◆ WORK ORDER: Every line in the entries where "oven" is found should be copied.

--- --- ---

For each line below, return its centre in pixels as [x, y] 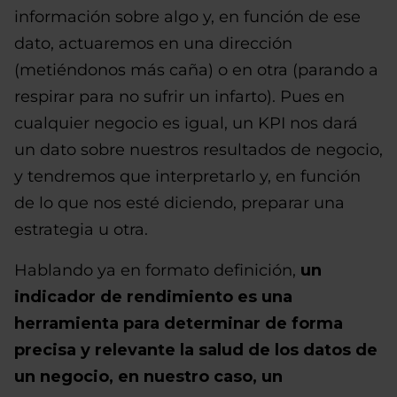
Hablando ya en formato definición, [157, 270]
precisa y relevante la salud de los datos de [196, 350]
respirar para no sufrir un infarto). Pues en [179, 97]
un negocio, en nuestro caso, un [148, 377]
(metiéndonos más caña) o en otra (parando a [196, 70]
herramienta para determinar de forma [179, 323]
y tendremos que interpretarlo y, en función [187, 176]
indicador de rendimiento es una [153, 297]
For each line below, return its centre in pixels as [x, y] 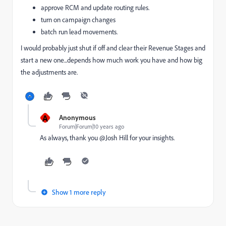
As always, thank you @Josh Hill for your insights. [107, 138]
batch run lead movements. [79, 32]
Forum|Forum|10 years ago [92, 126]
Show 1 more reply [79, 192]
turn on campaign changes [78, 20]
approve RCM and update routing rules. [95, 8]
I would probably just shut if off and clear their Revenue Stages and [113, 48]
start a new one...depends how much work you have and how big [111, 60]
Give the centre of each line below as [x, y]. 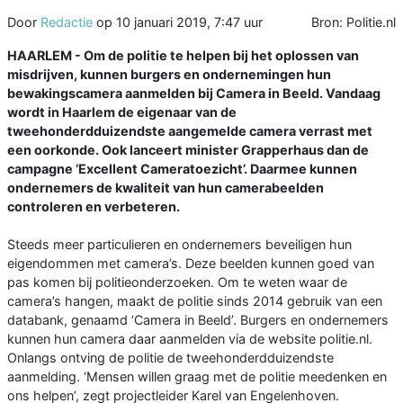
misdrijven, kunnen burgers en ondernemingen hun [169, 74]
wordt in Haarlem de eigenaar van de [122, 112]
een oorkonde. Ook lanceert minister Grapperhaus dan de [188, 149]
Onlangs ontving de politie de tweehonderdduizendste [170, 357]
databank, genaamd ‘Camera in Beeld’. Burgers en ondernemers [198, 319]
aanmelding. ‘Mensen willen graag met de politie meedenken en [197, 376]
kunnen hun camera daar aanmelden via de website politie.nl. [190, 338]
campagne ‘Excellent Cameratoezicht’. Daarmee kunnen [182, 168]
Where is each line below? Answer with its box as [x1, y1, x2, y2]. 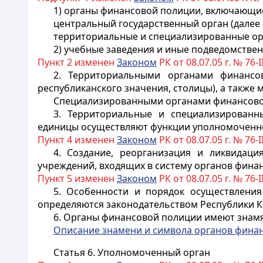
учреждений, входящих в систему [38, 159, 194, 172]
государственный [118, 17, 201, 30]
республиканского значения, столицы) [38, 82, 215, 95]
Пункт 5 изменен [38, 172, 117, 185]
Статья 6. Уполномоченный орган [53, 246, 210, 259]
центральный [53, 17, 119, 30]
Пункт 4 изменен [38, 133, 117, 146]
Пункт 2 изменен [38, 56, 117, 69]
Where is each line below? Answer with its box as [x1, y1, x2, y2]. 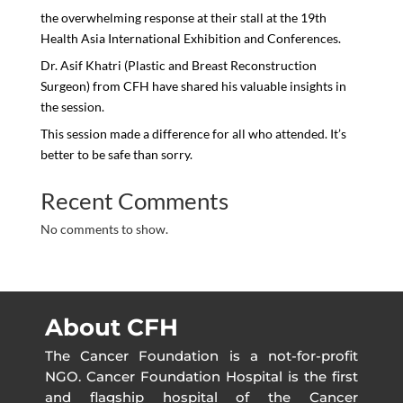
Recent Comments [40, 185, 228, 215]
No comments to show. [40, 220, 168, 237]
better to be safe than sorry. [40, 146, 193, 162]
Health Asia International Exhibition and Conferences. [40, 30, 341, 46]
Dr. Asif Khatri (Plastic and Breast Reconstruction [40, 57, 317, 73]
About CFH [45, 312, 178, 342]
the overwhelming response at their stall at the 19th [40, 9, 327, 25]
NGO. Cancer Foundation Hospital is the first [45, 367, 358, 385]
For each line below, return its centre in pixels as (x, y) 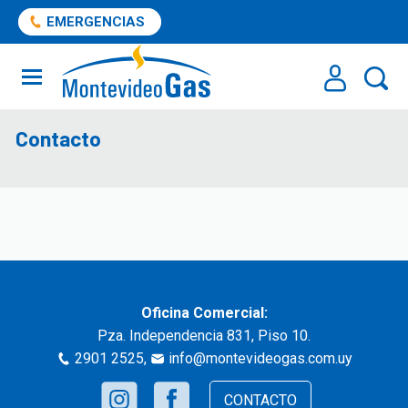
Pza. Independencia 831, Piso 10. (204, 336)
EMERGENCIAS (96, 22)
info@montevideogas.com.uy (260, 358)
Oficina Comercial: (204, 313)
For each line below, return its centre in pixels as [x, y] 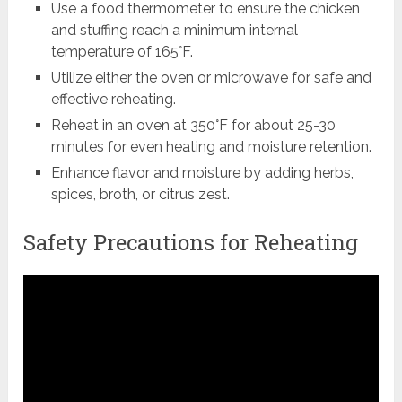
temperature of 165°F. [122, 52]
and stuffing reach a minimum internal [174, 31]
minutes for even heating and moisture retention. [211, 147]
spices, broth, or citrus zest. [140, 195]
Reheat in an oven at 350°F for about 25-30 [193, 126]
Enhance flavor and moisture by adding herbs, [202, 173]
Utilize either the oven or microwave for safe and [211, 78]
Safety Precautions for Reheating [191, 243]
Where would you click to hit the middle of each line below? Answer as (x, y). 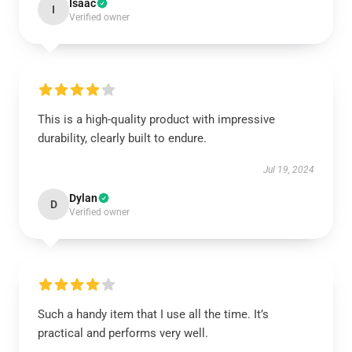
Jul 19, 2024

--- --- ---

◆ WRITTEN RESPONSE:
Reheat in an oven at 350°F for about 25-30 [193, 126]
Utilize either the oven or microwave for safe and [211, 78]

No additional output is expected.